**ACTIVITY**
Set down the listing exactly as given, minus images.

_ _ _ _

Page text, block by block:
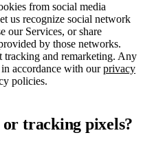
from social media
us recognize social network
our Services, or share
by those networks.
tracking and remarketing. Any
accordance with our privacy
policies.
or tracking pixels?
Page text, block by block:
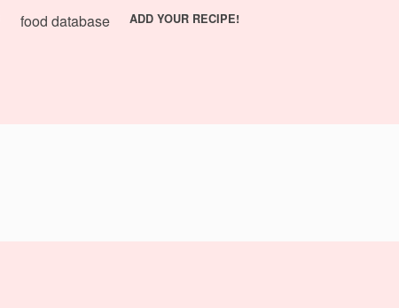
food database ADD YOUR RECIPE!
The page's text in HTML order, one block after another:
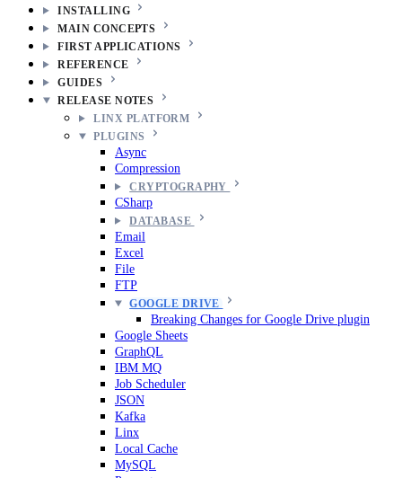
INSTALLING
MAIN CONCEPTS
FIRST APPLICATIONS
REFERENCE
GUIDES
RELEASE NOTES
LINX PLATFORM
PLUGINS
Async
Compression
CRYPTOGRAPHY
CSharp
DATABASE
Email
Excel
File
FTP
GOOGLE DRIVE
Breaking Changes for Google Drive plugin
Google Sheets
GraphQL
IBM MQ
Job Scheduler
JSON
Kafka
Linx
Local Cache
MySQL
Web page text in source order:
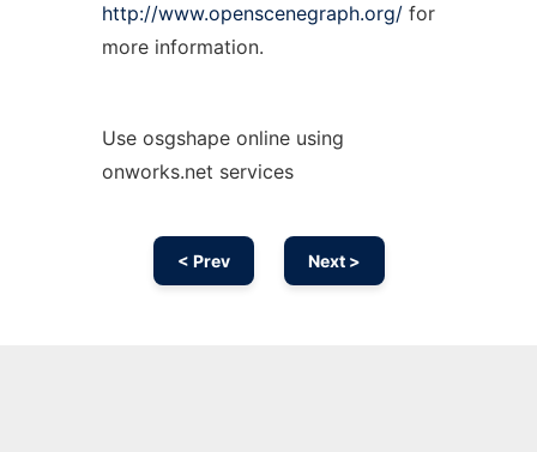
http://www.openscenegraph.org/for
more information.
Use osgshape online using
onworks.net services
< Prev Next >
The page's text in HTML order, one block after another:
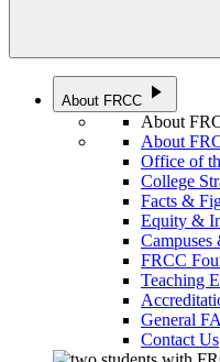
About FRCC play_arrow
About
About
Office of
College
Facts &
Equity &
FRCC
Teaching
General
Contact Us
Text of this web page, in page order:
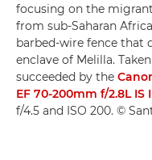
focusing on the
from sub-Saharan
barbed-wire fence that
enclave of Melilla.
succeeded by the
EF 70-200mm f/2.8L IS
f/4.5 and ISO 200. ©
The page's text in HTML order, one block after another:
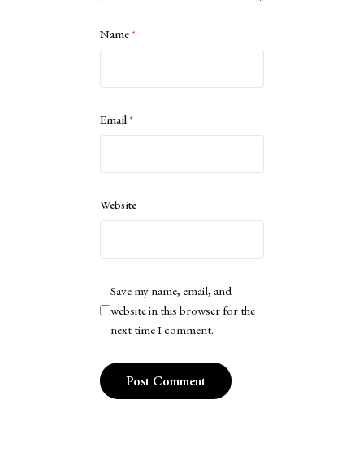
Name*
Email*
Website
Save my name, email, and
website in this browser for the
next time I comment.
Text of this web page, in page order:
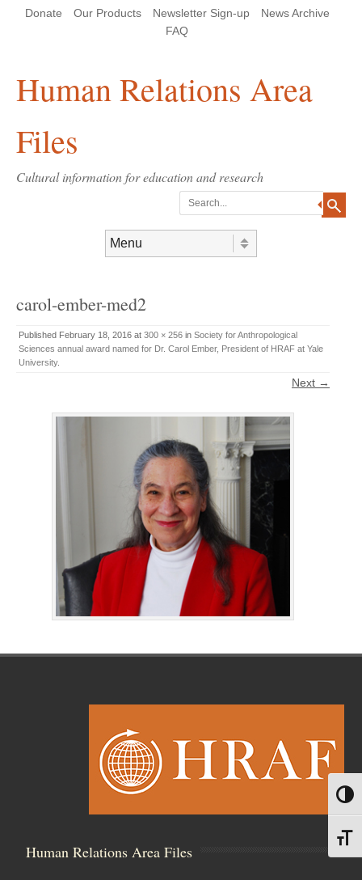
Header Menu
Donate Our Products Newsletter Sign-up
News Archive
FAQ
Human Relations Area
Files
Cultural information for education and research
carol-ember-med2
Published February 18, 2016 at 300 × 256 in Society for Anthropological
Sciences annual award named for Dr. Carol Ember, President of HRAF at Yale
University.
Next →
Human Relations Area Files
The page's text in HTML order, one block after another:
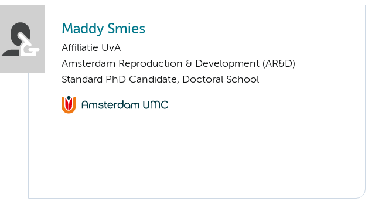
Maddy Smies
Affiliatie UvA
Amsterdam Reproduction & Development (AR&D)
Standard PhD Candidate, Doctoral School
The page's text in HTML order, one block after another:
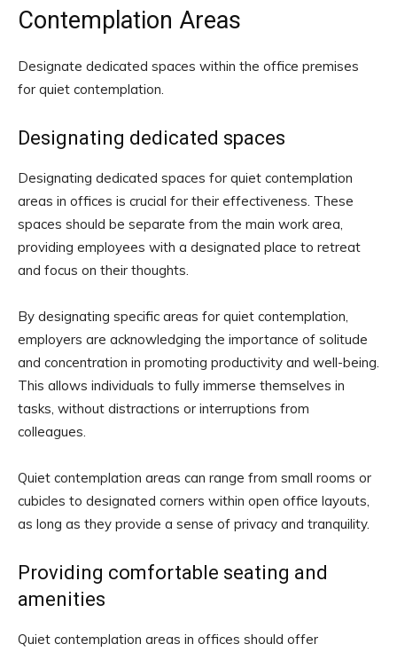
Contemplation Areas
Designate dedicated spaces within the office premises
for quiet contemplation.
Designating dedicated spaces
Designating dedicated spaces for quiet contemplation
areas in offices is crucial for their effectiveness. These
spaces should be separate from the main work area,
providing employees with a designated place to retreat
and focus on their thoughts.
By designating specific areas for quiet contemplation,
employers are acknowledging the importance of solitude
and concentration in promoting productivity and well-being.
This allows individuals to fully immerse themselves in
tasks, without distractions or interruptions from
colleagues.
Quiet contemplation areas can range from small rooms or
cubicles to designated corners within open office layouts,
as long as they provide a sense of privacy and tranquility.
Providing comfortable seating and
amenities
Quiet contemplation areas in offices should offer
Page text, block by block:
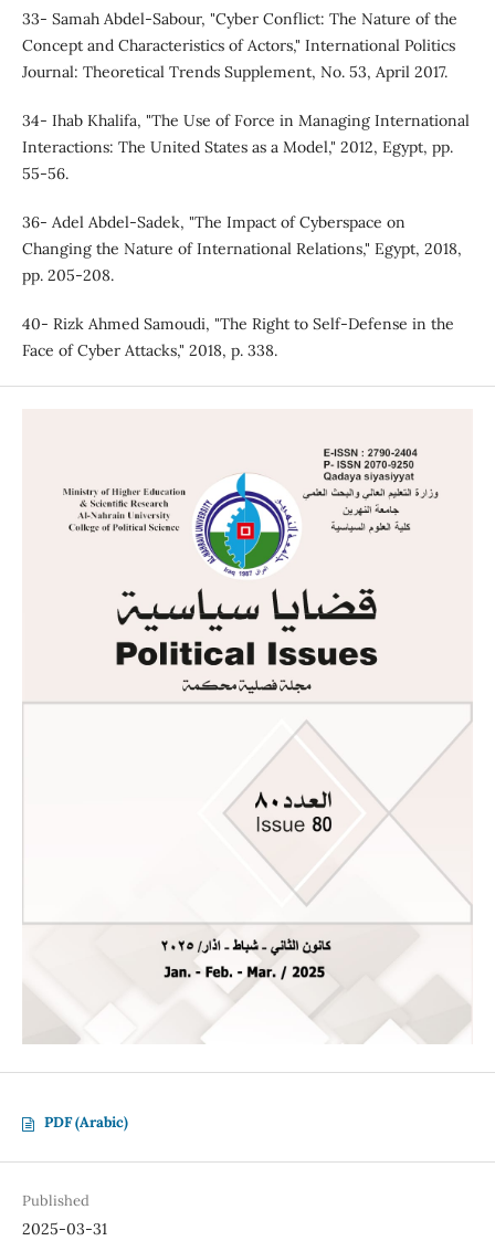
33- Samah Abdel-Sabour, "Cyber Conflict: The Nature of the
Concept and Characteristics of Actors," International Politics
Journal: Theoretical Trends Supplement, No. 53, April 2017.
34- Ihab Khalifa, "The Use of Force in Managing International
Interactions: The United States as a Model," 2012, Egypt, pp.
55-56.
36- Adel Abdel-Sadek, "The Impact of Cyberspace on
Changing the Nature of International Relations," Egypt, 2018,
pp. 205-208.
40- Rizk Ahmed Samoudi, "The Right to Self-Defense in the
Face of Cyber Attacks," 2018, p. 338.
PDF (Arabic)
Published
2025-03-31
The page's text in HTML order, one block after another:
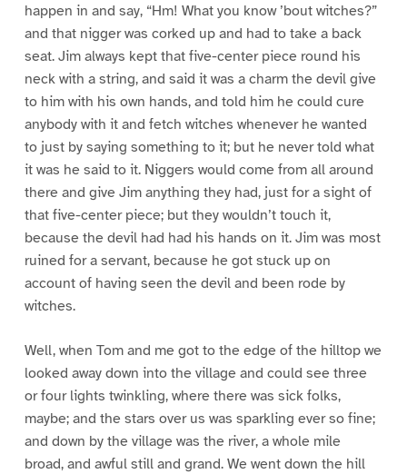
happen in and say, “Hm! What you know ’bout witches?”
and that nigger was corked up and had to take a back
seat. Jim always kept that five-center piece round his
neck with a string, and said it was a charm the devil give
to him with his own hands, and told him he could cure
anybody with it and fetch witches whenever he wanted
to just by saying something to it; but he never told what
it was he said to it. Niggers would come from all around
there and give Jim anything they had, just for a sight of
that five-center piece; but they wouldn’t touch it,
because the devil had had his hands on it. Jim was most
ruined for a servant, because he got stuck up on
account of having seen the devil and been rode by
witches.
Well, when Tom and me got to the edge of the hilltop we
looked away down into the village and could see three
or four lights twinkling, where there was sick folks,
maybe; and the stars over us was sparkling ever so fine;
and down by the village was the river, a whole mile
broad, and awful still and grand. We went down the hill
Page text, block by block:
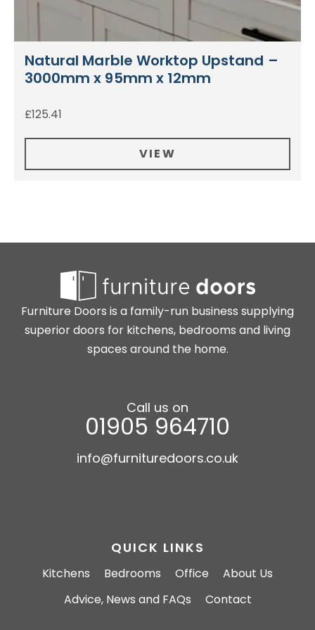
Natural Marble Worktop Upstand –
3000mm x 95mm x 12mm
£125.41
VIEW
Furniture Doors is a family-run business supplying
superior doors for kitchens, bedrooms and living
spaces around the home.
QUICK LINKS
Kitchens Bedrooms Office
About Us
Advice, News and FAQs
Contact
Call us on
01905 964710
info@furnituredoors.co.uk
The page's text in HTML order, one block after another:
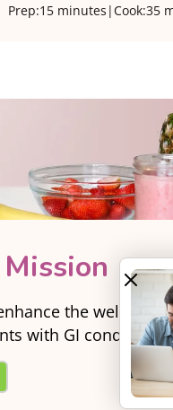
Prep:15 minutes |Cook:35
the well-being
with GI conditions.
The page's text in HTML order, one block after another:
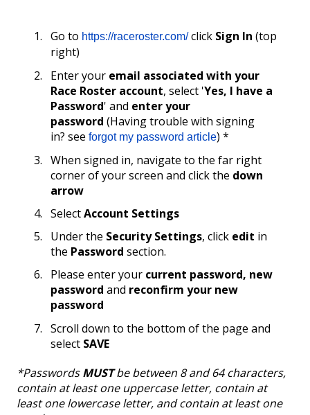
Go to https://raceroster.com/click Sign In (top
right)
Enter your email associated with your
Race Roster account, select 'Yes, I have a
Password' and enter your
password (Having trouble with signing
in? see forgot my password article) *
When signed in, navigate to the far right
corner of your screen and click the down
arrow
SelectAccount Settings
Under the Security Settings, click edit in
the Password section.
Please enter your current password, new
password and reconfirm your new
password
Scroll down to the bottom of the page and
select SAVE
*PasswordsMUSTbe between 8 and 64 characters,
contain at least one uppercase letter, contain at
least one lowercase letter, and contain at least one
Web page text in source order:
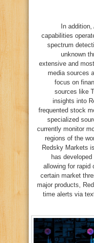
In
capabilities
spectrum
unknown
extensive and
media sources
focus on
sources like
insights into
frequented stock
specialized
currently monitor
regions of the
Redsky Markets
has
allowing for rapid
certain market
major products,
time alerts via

_ _ _ _

**WRITTEN ANSWER**
Page text, block by block:
from social media
us recognize social network
our Services, or share
by those networks.
tracking and remarketing. Any
accordance with our privacy
policies.
or tracking pixels?
Page text, block by block:
food database ADD YOUR RECIPE!
The page's text in HTML order, one block after another:
INSTALLING
MAIN CONCEPTS
FIRST APPLICATIONS
REFERENCE
GUIDES
RELEASE NOTES
LINX PLATFORM
PLUGINS
Async
Compression
CRYPTOGRAPHY
CSharp
DATABASE
Email
Excel
File
FTP
GOOGLE DRIVE
Breaking Changes for Google Drive plugin
Google Sheets
GraphQL
IBM MQ
Job Scheduler
JSON
Kafka
Linx
Local Cache
MySQL
Web page text in source order:
http://www.openscenegraph.org/for
more information.
Use osgshape online using
onworks.net services
< Prev Next >
The page's text in HTML order, one block after another:
About FRCC play_arrow
About
About
Office of
College
Facts &
Equity &
FRCC
Teaching
General
Contact Us
Text of this web page, in page order:
focusing on the
from sub-Saharan
barbed-wire fence that
enclave of Melilla.
succeeded by the
EF 70-200mm f/2.8L IS
f/4.5 and ISO 200. ©
The page's text in HTML order, one block after another:
Name*
Email*
Website
Save my name, email, and
website in this browser for the
next time I comment.
Text of this web page, in page order:
Header Menu
Donate Our Products Newsletter Sign-up
News Archive
FAQ
Human Relations Area
Files
Cultural information for education and research
carol-ember-med2
Published February 18, 2016 at 300 × 256 in Society for Anthropological
Sciences annual award named for Dr. Carol Ember, President of HRAF at Yale
University.
Next →
Human Relations Area Files
The page's text in HTML order, one block after another:
Maddy Smies
Affiliatie UvA
Amsterdam Reproduction & Development (AR&D)
Standard PhD Candidate, Doctoral School
The page's text in HTML order, one block after another:
Contemplation Areas
Designate dedicated spaces within the office premises
for quiet contemplation.
Designating dedicated spaces
Designating dedicated spaces for quiet contemplation
areas in offices is crucial for their effectiveness. These
spaces should be separate from the main work area,
providing employees with a designated place to retreat
and focus on their thoughts.
By designating specific areas for quiet contemplation,
employers are acknowledging the importance of solitude
and concentration in promoting productivity and well-being.
This allows individuals to fully immerse themselves in
tasks, without distractions or interruptions from
colleagues.
Quiet contemplation areas can range from small rooms or
cubicles to designated corners within open office layouts,
as long as they provide a sense of privacy and tranquility.
Providing comfortable seating and
amenities
Quiet contemplation areas in offices should offer
Page text, block by block:
33- Samah Abdel-Sabour, "Cyber Conflict: The Nature of the
Concept and Characteristics of Actors," International Politics
Journal: Theoretical Trends Supplement, No. 53, April 2017.
34- Ihab Khalifa, "The Use of Force in Managing International
Interactions: The United States as a Model," 2012, Egypt, pp.
55-56.
36- Adel Abdel-Sadek, "The Impact of Cyberspace on
Changing the Nature of International Relations," Egypt, 2018,
pp. 205-208.
40- Rizk Ahmed Samoudi, "The Right to Self-Defense in the
Face of Cyber Attacks," 2018, p. 338.
PDF (Arabic)
Published
2025-03-31
The page's text in HTML order, one block after another:
happen in and say, “Hm! What you know ’bout witches?”
and that nigger was corked up and had to take a back
seat. Jim always kept that five-center piece round his
neck with a string, and said it was a charm the devil give
to him with his own hands, and told him he could cure
anybody with it and fetch witches whenever he wanted
to just by saying something to it; but he never told what
it was he said to it. Niggers would come from all around
there and give Jim anything they had, just for a sight of
that five-center piece; but they wouldn’t touch it,
because the devil had had his hands on it. Jim was most
ruined for a servant, because he got stuck up on
account of having seen the devil and been rode by
witches.
Well, when Tom and me got to the edge of the hilltop we
looked away down into the village and could see three
or four lights twinkling, where there was sick folks,
maybe; and the stars over us was sparkling ever so fine;
and down by the village was the river, a whole mile
broad, and awful still and grand. We went down the hill
Page text, block by block:
Natural Marble Worktop Upstand –
3000mm x 95mm x 12mm
£125.41
VIEW
Furniture Doors is a family-run business supplying
superior doors for kitchens, bedrooms and living
spaces around the home.
QUICK LINKS
Kitchens Bedrooms Office
About Us
Advice, News and FAQs
Contact
Call us on
01905 964710
info@furnituredoors.co.uk
The page's text in HTML order, one block after another:
Prep:15 minutes |Cook:35
the well-being
with GI conditions.
The page's text in HTML order, one block after another:
Go to https://raceroster.com/click Sign In (top
right)
Enter your email associated with your
Race Roster account, select 'Yes, I have a
Password' and enter your
password (Having trouble with signing
in? see forgot my password article) *
When signed in, navigate to the far right
corner of your screen and click the down
arrow
SelectAccount Settings
Under the Security Settings, click edit in
the Password section.
Please enter your current password, new
password and reconfirm your new
password
Scroll down to the bottom of the page and
select SAVE
*PasswordsMUSTbe between 8 and 64 characters,
contain at least one uppercase letter, contain at
least one lowercase letter, and contain at least one
Web page text in source order:
In
capabilities
spectrum
unknown
extensive and
media sources
focus on
sources like
insights into
frequented stock
specialized
currently monitor
regions of the
Redsky Markets
has
allowing for rapid
certain market
major products,
time alerts via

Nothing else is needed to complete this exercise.